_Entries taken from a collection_
^^^^^^^^^^^^^^^^

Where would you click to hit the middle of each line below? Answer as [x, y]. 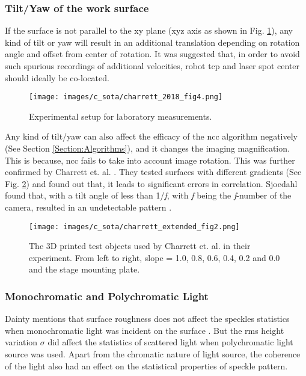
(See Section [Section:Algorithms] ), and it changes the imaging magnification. [147, 148]
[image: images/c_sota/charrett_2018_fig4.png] [126, 97]
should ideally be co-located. [57, 77]
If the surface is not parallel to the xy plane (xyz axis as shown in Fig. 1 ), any [149, 30]
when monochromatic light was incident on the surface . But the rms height [145, 330]
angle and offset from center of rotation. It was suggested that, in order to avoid [152, 54]
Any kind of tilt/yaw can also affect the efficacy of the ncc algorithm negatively [151, 136]
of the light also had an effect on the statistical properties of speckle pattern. [146, 365]
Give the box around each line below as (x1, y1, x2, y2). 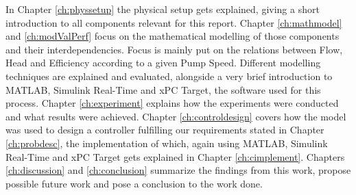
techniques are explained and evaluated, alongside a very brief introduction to (5, 68, 333, 83)
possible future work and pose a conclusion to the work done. (5, 176, 263, 190)
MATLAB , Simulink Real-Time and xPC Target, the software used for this (5, 82, 321, 96)
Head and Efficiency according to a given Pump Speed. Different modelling (5, 55, 321, 70)
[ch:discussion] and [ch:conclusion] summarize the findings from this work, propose (5, 163, 351, 177)
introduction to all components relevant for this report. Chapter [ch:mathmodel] (5, 15, 342, 29)
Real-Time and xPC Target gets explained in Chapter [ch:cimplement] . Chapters (5, 149, 345, 164)
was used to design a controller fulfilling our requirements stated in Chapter (5, 122, 324, 137)
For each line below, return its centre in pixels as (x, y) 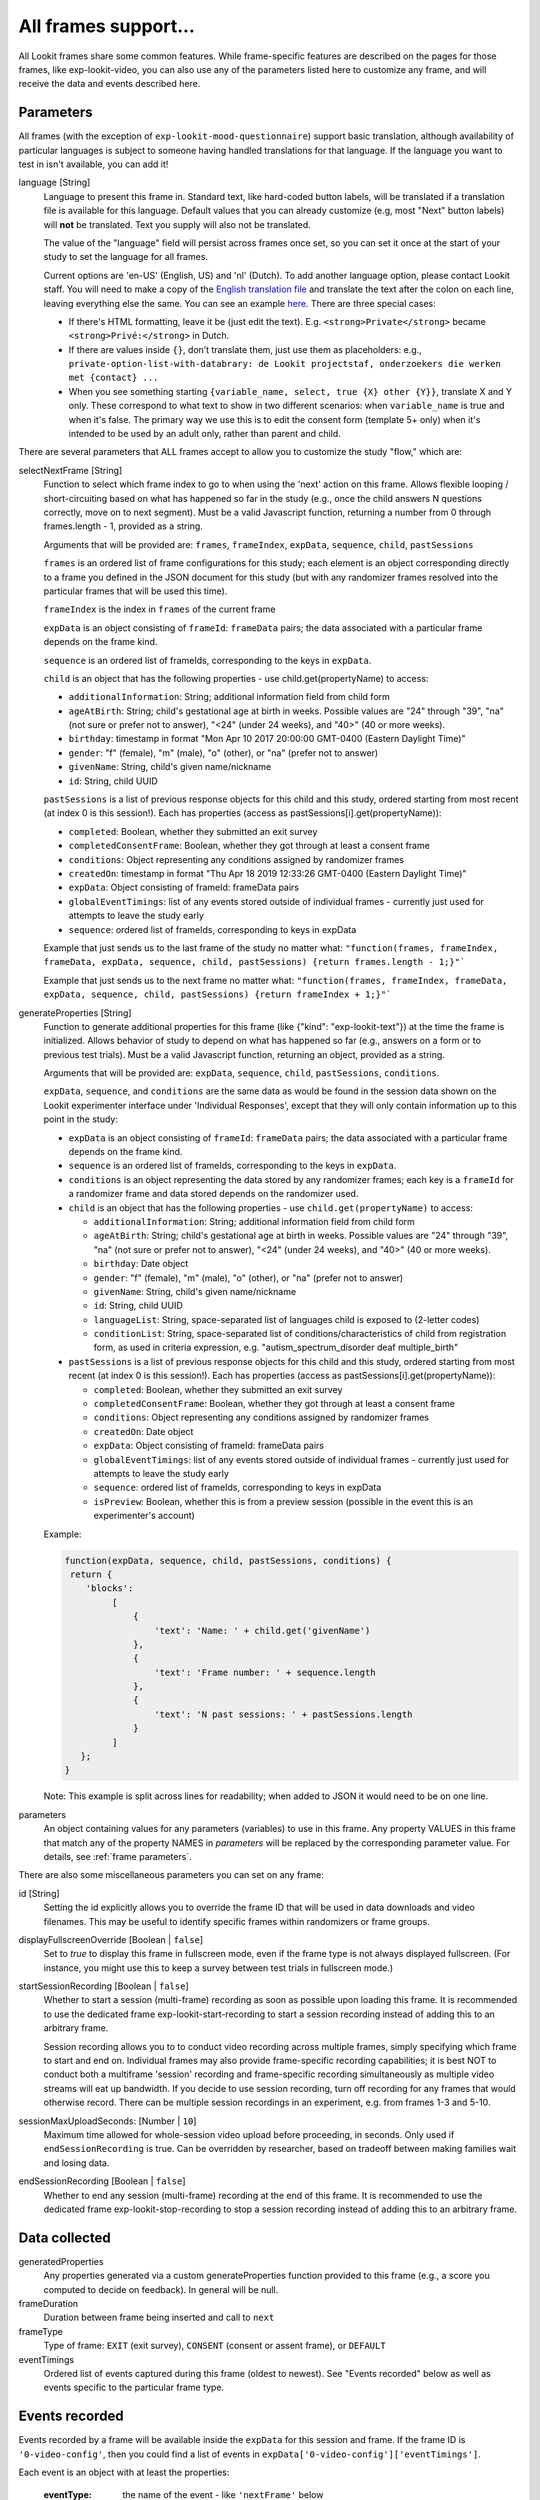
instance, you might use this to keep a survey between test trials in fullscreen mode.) (218, 1967)
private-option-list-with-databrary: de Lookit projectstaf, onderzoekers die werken (285, 364)
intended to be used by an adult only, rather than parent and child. (205, 434)
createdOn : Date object (143, 1431)
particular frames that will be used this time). (135, 591)
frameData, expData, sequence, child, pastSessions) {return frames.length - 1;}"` (254, 962)
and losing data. (76, 2162)
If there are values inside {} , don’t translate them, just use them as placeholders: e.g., (245, 349)
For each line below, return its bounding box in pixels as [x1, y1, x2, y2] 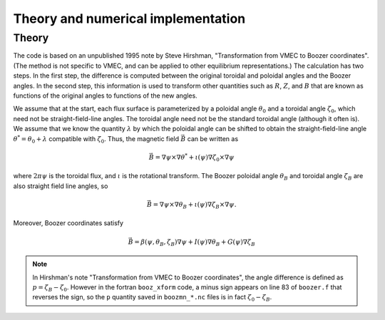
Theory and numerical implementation [13, 11, 246, 26]
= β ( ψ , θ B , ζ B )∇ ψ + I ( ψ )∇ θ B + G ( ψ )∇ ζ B [134, 237, 256, 247]
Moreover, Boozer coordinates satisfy [13, 219, 124, 227]
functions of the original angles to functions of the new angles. [13, 91, 197, 100]
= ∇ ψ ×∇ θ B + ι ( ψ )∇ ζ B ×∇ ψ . [153, 200, 237, 210]
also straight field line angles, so [13, 182, 108, 190]
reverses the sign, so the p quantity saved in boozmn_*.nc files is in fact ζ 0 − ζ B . [32, 293, 272, 303]
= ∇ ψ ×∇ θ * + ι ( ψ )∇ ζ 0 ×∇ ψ [155, 152, 235, 163]
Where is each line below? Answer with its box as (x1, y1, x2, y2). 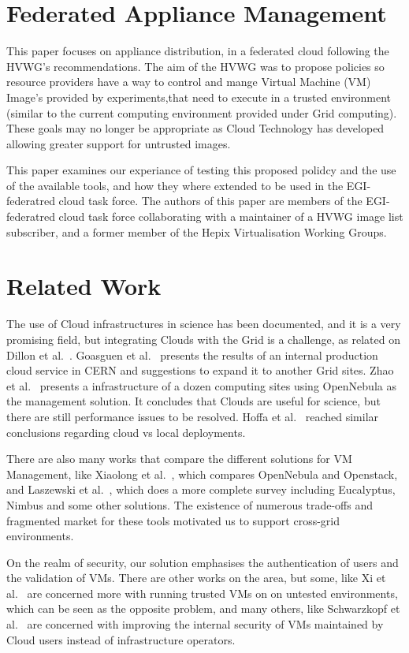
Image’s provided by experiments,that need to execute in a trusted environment (6, 88, 392, 105)
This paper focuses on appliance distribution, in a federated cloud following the (6, 43, 389, 59)
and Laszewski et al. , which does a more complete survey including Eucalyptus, (6, 481, 396, 498)
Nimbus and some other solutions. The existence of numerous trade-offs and (6, 496, 373, 513)
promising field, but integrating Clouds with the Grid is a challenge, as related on (6, 330, 400, 347)
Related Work (6, 270, 162, 302)
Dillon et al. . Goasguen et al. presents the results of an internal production (6, 346, 378, 363)
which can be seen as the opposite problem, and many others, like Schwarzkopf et (6, 600, 400, 617)
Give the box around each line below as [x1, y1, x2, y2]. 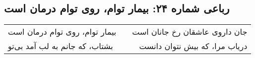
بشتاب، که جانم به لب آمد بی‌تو [8, 40, 113, 52]
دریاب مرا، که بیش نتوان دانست [139, 40, 248, 52]
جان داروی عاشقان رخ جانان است [132, 26, 248, 38]
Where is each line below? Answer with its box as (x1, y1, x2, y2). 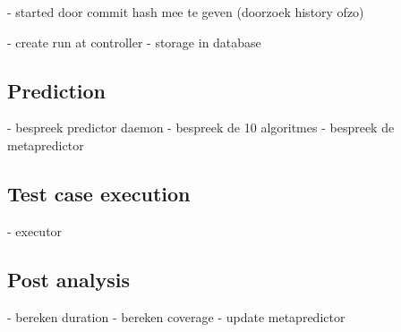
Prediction (7, 76, 106, 104)
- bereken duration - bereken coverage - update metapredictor (7, 307, 346, 326)
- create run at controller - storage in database (7, 32, 261, 51)
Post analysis (7, 265, 130, 293)
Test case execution (7, 179, 191, 207)
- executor (7, 221, 63, 240)
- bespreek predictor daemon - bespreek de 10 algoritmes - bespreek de (7, 118, 395, 137)
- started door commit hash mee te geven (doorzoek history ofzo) (7, 3, 364, 21)
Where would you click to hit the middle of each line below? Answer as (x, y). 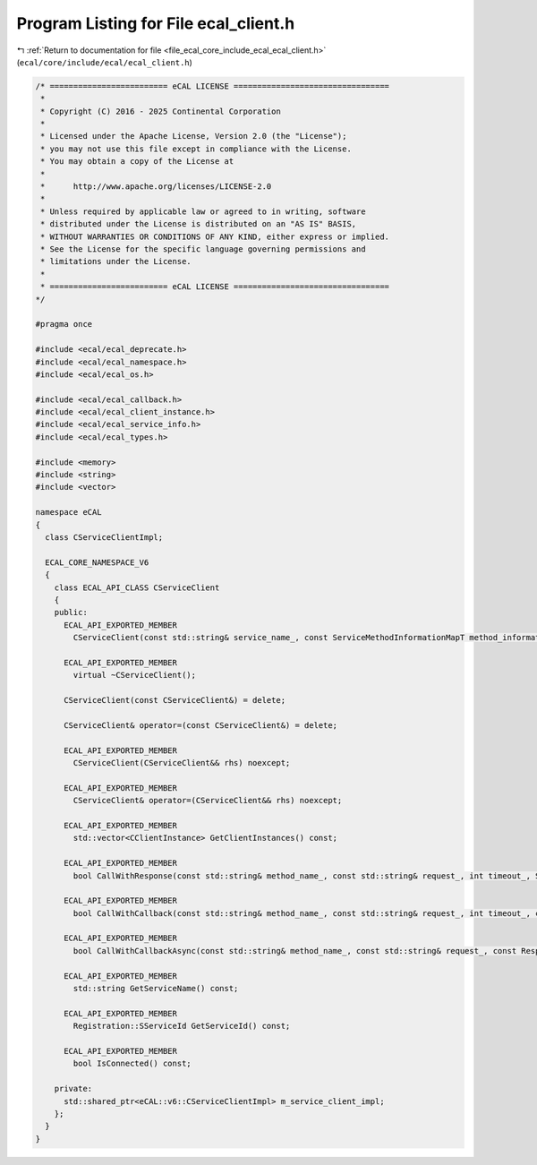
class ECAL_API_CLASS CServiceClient (137, 587)
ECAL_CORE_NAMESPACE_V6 (97, 562)
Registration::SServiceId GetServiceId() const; (182, 1026)
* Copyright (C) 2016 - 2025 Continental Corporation (161, 111)
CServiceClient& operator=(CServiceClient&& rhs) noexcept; (208, 801)
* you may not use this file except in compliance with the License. (196, 149)
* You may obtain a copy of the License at (137, 162)
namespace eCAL (68, 512)
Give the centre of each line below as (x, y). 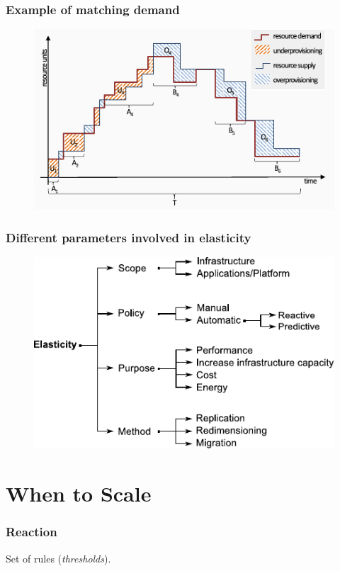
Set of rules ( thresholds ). (58, 558)
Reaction (32, 532)
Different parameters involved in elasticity (129, 237)
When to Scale (79, 493)
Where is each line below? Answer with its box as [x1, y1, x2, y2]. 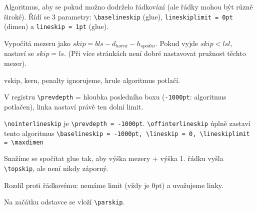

^^^^^^^^^^^^^^^^

_DIRECTIONS FOR THIS TASK_
Look above for the line containing "and losing data. (76, 2162)", then copy exactly from it through the line containing "Theory and numerical", keeping both and leaving out pictures. Add nothing else.

_WRITTEN ANSWER_
and losing data. (76, 2162)
If there are values inside {} , don’t translate them, just use them as placeholders: e.g., (245, 349)
For each line below, return its bounding box in pixels as [x1, y1, x2, y2] 
Theory and numerical implementation [13, 11, 246, 26]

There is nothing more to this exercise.